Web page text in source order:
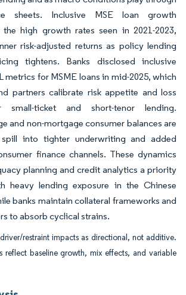
sheets. Inclusive MSE loan growth
high growth rates seen in 2021-2023,
risk-adjusted returns as policy lending
tightens. Banks disclosed inclusive
metrics for MSME loans in mid-2025, which
partners calibrate risk appetite and loss
small-ticket and short-tenor lending.
and non-mortgage consumer balances are
into tighter underwriting and added
finance channels. These dynamics
planning and credit analytics a priority
heavy lending exposure in the Chinese
banks maintain collateral frameworks and
to absorb cyclical strains.
restraint impacts as directional, not additive.
reflect baseline growth, mix effects, and variable
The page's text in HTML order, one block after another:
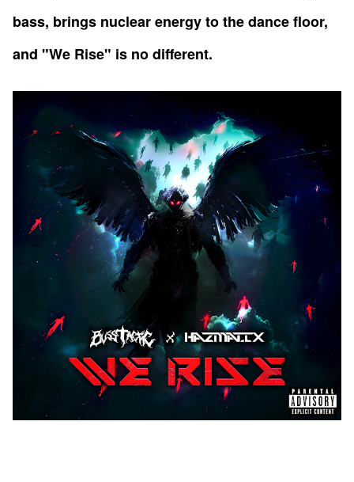
bass, brings nuclear energy to the dance floor,
and "We Rise" is no different.
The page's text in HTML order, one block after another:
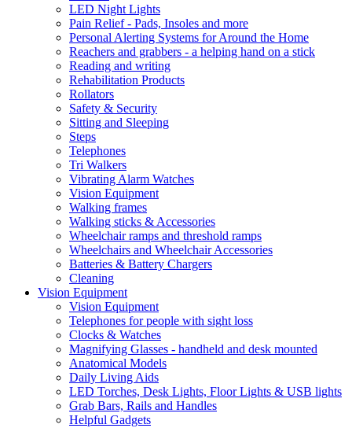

+---+

WHAT THE TASK ASKS
Pictures are to be left out; all other data must be returned exactly.

EXERCISE OUTPUT
Web page text in source order:
sheets. Inclusive MSE loan growth
high growth rates seen in 2021-2023,
risk-adjusted returns as policy lending
tightens. Banks disclosed inclusive
metrics for MSME loans in mid-2025, which
partners calibrate risk appetite and loss
small-ticket and short-tenor lending.
and non-mortgage consumer balances are
into tighter underwriting and added
finance channels. These dynamics
planning and credit analytics a priority
heavy lending exposure in the Chinese
banks maintain collateral frameworks and
to absorb cyclical strains.
restraint impacts as directional, not additive.
reflect baseline growth, mix effects, and variable
The page's text in HTML order, one block after another:
bass, brings nuclear energy to the dance floor,
and "We Rise" is no different.
The page's text in HTML order, one block after another:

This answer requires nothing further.